Task brief:
Work out the number of lines with the word "příkazu" in the material below, then reply with that number only.

The input:
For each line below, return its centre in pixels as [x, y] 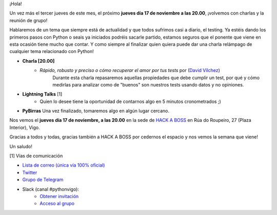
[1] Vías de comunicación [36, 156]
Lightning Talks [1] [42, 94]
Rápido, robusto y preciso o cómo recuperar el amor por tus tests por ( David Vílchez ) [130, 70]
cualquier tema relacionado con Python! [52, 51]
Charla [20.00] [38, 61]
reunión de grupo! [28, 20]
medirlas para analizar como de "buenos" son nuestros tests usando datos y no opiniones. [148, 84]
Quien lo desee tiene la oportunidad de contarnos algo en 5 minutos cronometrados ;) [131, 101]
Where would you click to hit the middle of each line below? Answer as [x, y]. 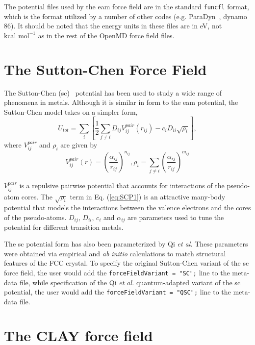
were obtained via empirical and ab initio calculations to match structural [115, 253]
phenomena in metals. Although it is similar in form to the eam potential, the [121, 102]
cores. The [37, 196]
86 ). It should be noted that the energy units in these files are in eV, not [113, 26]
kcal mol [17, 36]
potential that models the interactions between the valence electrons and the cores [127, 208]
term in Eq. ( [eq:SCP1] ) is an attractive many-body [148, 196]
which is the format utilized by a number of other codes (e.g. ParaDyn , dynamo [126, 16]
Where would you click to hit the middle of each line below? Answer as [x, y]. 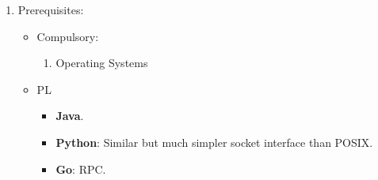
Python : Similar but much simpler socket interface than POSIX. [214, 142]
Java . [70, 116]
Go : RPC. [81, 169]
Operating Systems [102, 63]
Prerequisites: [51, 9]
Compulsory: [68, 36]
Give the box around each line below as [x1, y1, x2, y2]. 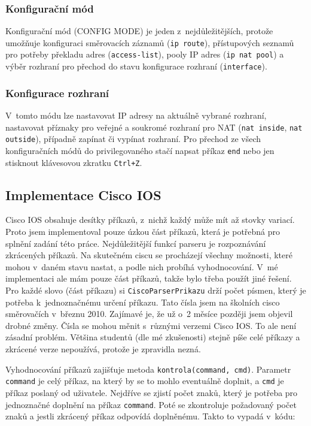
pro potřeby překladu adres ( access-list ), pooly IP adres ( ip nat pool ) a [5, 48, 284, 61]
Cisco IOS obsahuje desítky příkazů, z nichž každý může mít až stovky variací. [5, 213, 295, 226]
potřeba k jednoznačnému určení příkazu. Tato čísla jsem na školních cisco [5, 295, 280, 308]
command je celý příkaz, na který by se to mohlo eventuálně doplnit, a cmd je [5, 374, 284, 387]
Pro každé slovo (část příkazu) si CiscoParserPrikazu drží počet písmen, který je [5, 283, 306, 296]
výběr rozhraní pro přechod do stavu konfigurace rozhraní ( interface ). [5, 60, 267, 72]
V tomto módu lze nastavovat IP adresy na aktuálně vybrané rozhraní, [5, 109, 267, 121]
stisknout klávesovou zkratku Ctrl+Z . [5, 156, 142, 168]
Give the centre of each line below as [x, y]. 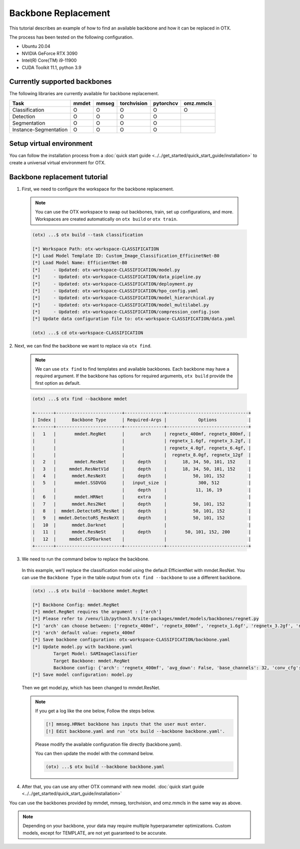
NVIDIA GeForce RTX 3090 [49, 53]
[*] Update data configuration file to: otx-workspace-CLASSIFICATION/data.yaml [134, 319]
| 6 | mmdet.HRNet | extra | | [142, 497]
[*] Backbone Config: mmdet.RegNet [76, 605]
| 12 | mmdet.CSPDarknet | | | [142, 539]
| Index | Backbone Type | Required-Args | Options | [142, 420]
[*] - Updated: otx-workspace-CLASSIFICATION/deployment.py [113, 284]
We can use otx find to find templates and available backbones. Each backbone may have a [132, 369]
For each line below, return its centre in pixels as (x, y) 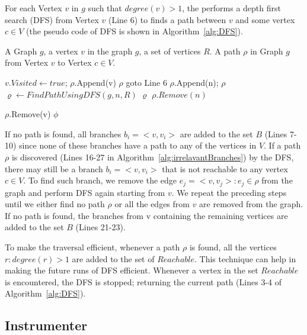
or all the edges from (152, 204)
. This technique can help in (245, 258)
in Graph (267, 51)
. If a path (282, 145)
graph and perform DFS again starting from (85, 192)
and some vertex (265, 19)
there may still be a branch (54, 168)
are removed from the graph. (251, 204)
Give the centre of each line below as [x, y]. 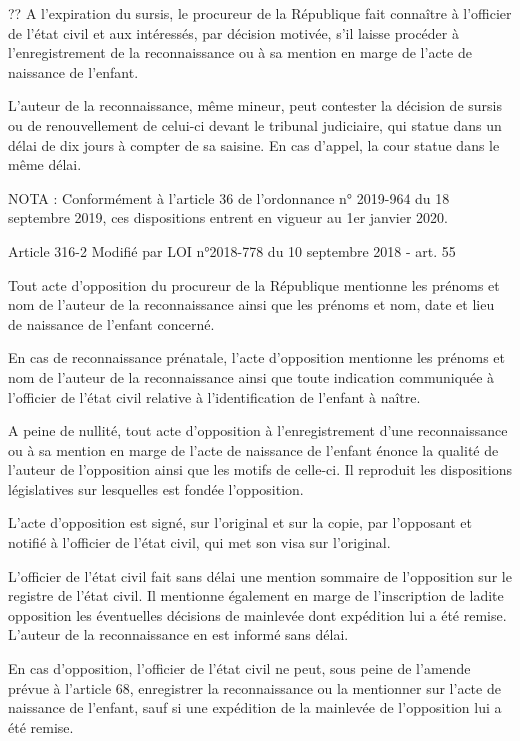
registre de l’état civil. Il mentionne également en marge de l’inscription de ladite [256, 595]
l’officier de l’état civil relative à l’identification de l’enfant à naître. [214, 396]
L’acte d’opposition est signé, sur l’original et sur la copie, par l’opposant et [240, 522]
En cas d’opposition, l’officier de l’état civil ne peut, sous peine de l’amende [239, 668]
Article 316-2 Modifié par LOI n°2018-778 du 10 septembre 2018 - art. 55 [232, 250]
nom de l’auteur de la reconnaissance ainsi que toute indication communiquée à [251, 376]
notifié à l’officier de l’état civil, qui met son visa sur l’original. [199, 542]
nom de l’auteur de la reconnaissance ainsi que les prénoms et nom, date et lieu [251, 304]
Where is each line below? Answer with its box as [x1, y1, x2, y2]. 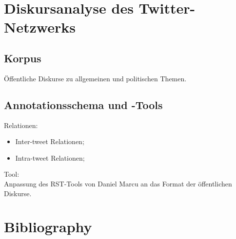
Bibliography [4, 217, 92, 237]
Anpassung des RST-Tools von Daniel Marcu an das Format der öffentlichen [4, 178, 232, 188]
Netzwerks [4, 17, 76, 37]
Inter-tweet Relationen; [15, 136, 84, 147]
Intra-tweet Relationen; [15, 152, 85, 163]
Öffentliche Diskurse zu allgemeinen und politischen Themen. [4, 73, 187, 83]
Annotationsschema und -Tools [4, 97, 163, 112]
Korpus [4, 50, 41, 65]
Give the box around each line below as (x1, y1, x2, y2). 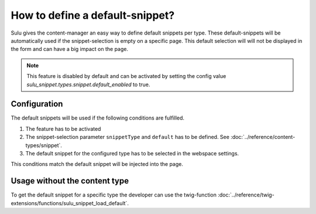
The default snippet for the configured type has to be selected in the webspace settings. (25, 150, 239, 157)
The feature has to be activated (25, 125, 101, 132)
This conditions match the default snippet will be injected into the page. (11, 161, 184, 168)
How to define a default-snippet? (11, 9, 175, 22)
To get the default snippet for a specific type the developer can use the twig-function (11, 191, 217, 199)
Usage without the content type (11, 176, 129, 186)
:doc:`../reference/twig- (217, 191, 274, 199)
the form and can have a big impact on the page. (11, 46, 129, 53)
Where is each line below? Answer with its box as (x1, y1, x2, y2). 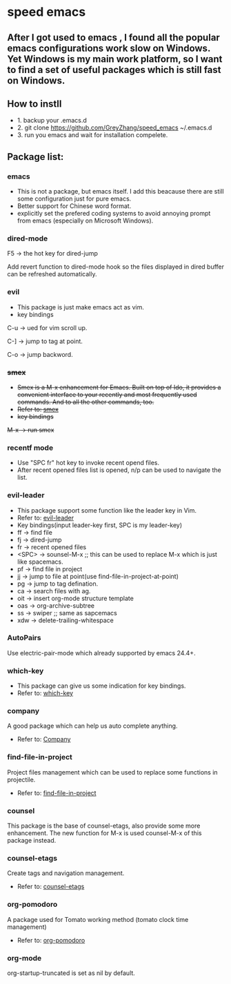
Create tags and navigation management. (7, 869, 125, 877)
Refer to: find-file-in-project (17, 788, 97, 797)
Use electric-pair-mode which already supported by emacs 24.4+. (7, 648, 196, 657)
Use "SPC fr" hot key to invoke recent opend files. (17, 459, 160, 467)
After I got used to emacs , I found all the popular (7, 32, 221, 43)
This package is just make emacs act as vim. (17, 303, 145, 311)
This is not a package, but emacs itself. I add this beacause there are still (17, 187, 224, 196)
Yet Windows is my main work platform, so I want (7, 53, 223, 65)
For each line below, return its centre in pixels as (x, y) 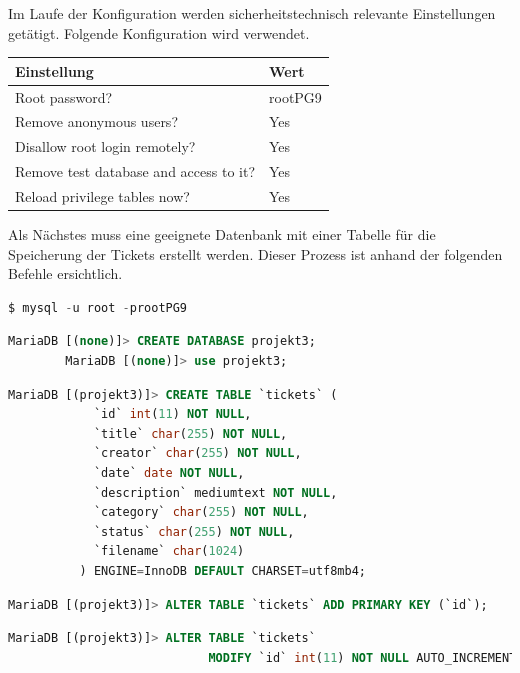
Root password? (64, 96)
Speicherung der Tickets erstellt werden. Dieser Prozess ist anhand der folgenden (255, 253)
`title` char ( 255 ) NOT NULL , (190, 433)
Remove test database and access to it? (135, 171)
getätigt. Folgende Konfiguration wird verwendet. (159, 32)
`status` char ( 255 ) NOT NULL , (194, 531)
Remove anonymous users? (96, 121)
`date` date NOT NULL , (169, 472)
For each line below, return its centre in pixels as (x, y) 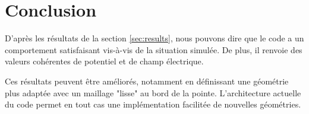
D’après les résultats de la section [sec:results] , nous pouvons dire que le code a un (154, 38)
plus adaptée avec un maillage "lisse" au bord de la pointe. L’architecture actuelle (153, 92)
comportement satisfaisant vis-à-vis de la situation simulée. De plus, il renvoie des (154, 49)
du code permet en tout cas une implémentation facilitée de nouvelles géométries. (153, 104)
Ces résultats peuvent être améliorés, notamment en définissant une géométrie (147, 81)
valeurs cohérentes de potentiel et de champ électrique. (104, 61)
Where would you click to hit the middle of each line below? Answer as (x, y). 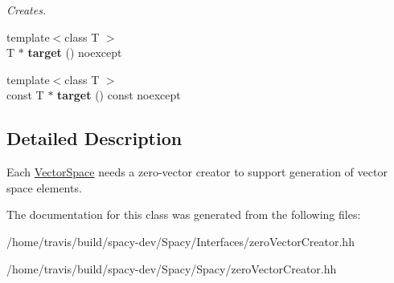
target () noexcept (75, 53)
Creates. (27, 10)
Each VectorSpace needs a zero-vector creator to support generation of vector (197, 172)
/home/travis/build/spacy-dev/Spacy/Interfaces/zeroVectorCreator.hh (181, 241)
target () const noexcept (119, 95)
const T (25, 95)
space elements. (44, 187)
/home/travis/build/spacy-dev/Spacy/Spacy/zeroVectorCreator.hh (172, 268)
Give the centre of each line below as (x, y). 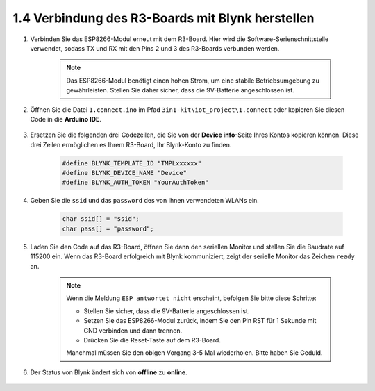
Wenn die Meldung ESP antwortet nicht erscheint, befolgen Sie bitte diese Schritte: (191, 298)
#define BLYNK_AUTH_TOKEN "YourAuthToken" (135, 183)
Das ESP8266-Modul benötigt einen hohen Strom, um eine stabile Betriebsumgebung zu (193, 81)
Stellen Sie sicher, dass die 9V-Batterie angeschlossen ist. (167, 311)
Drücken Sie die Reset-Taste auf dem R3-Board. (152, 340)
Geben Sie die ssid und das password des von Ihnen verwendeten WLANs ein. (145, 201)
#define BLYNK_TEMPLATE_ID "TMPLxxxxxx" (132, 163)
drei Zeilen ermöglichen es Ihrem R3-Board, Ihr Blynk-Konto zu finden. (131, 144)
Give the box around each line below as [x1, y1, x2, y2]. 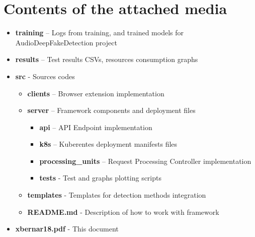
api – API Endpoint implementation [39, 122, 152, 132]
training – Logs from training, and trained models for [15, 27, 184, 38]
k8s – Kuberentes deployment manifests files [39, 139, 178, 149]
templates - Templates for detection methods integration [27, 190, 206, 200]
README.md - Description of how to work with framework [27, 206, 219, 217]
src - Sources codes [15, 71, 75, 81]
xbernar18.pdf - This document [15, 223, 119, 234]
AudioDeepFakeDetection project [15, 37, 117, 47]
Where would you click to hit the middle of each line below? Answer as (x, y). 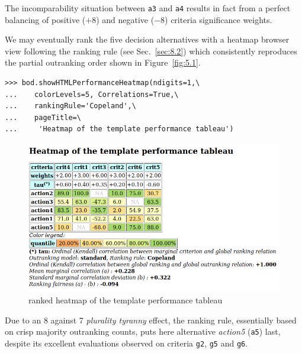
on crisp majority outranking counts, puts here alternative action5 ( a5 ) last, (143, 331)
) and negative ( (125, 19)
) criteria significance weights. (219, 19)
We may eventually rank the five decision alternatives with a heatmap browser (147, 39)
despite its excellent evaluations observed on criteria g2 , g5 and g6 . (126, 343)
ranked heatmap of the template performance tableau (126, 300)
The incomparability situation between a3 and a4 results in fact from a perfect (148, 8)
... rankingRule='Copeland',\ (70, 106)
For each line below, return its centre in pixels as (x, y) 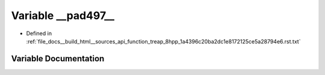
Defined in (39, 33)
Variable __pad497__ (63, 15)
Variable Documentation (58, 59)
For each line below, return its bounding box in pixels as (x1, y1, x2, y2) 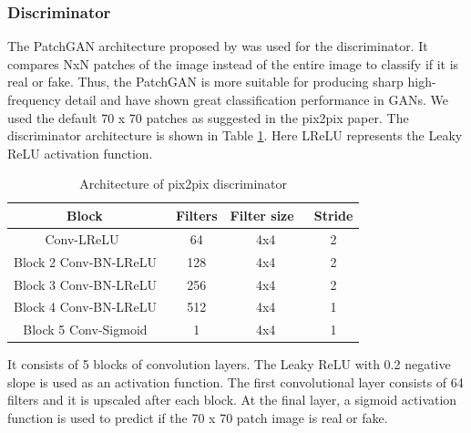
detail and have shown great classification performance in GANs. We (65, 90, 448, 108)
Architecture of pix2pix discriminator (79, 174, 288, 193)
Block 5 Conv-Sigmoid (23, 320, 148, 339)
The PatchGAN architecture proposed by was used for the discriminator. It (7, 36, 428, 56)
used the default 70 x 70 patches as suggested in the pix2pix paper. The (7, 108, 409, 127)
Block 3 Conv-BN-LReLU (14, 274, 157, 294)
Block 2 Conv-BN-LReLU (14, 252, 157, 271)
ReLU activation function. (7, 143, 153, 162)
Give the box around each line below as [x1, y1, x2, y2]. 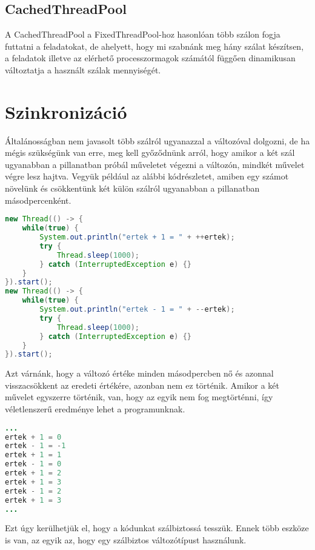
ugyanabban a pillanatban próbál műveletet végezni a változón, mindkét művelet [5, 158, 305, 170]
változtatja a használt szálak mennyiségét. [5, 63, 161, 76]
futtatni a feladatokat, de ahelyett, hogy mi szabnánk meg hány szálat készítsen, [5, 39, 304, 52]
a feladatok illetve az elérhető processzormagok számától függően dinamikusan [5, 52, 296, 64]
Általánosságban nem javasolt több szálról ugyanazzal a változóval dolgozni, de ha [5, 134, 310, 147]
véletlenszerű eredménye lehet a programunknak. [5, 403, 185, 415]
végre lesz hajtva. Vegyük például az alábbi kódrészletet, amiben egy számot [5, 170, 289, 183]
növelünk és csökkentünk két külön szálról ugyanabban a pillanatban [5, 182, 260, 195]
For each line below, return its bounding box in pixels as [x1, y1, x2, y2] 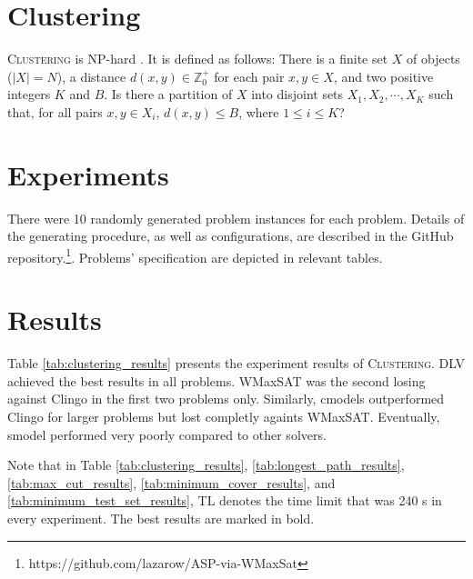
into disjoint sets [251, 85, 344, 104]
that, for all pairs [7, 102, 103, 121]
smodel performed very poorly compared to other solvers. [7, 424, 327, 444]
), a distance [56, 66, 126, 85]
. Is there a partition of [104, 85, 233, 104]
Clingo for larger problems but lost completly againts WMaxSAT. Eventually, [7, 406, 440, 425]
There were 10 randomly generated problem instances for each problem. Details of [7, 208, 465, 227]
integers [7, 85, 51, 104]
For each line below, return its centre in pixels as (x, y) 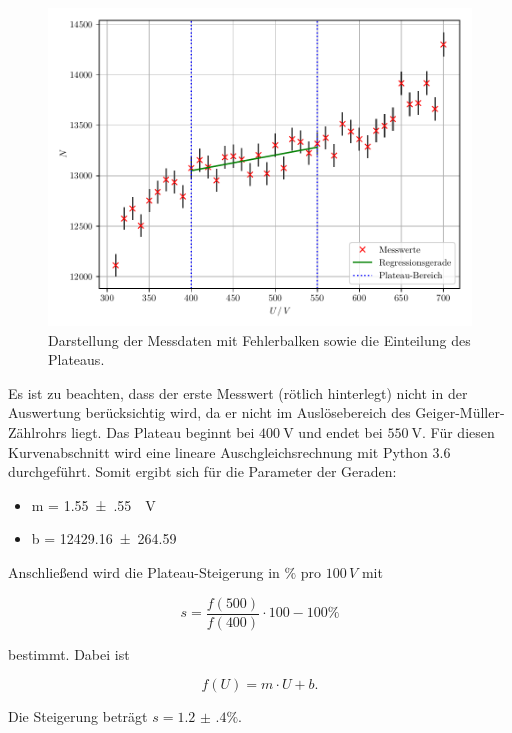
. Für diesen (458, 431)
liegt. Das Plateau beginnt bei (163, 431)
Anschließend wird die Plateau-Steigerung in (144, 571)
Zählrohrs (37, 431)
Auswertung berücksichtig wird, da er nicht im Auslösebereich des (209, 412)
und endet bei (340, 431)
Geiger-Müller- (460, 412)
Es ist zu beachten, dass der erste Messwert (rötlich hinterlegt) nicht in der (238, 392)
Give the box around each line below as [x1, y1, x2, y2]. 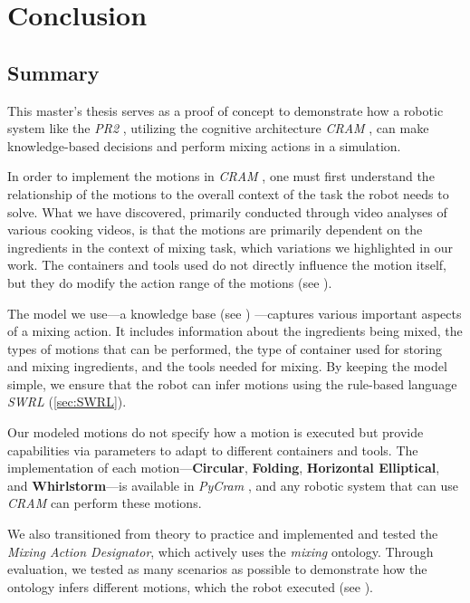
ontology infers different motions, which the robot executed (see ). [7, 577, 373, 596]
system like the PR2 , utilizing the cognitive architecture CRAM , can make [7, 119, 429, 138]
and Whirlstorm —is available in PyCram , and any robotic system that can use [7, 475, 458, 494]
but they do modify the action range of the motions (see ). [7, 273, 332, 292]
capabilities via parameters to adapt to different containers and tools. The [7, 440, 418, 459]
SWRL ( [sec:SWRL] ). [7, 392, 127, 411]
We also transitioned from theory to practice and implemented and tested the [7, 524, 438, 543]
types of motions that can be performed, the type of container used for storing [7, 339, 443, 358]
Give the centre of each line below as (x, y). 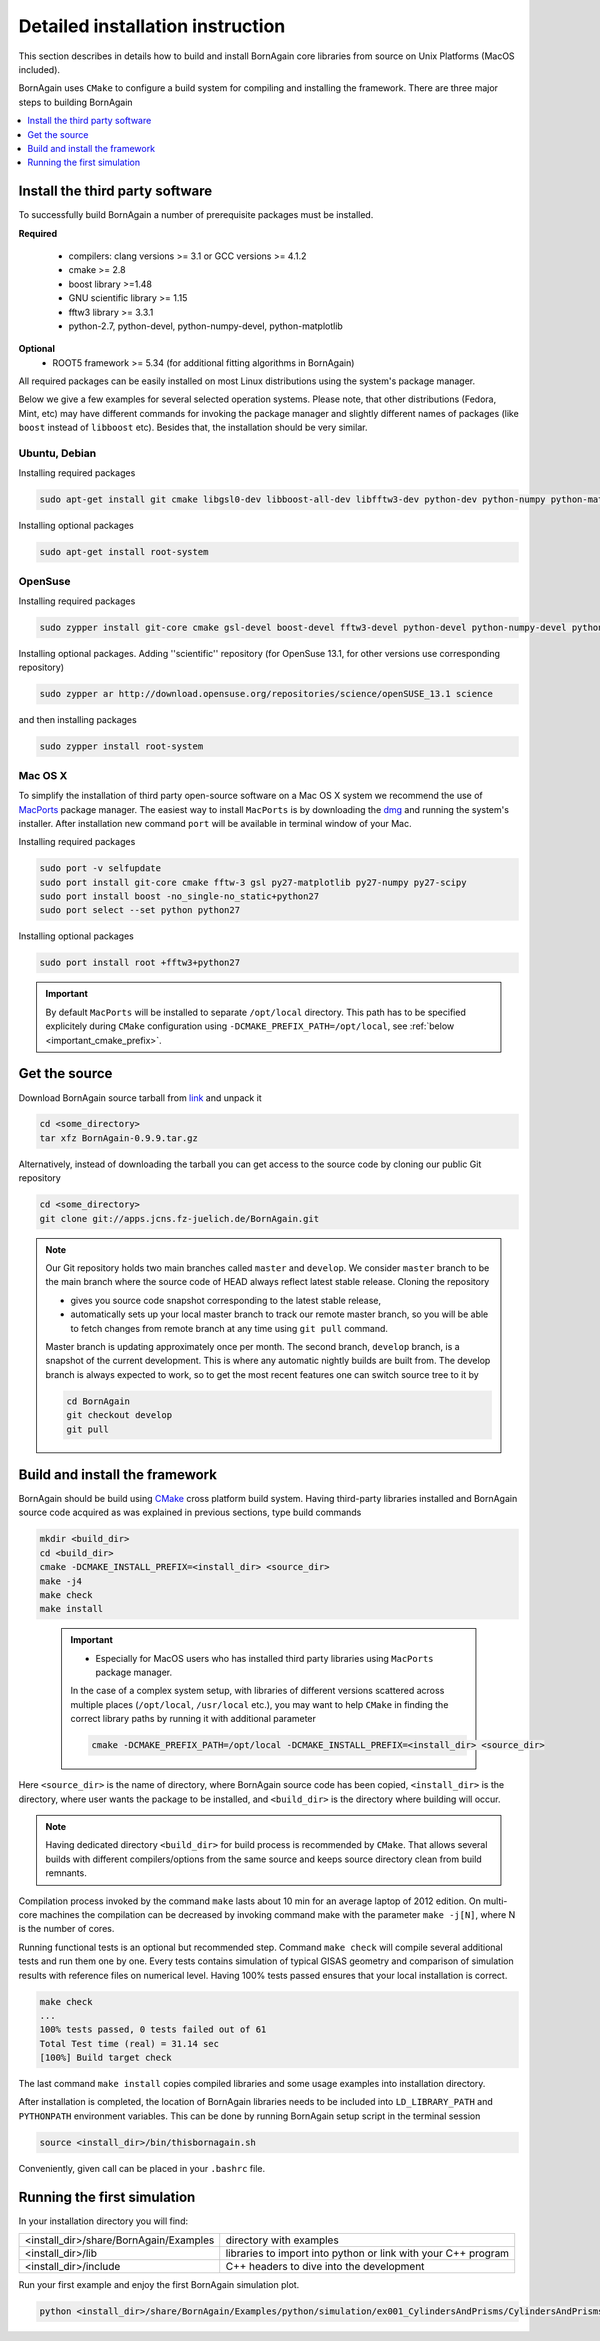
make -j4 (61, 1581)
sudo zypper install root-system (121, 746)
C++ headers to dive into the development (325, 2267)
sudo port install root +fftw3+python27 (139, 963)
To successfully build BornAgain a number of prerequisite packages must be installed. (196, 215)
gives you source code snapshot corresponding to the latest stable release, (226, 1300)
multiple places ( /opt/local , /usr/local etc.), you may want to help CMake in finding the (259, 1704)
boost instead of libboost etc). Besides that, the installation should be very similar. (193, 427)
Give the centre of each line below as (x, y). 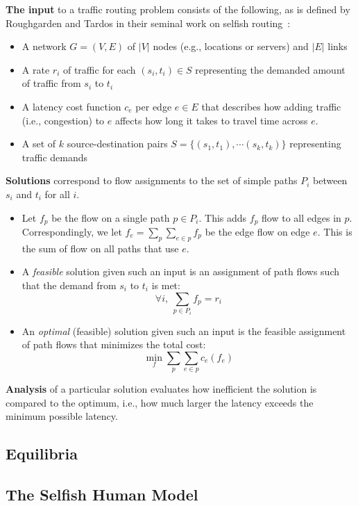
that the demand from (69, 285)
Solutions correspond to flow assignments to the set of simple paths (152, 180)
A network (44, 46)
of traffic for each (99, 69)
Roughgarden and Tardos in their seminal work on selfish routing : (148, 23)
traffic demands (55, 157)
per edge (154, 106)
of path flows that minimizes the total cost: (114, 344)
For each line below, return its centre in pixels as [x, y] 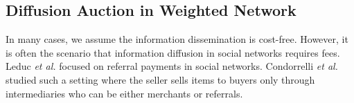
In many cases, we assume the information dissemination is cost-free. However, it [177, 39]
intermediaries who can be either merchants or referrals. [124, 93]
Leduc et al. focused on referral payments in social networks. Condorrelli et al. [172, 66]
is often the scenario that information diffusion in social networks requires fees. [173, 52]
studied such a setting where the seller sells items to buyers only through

Problem solution:
2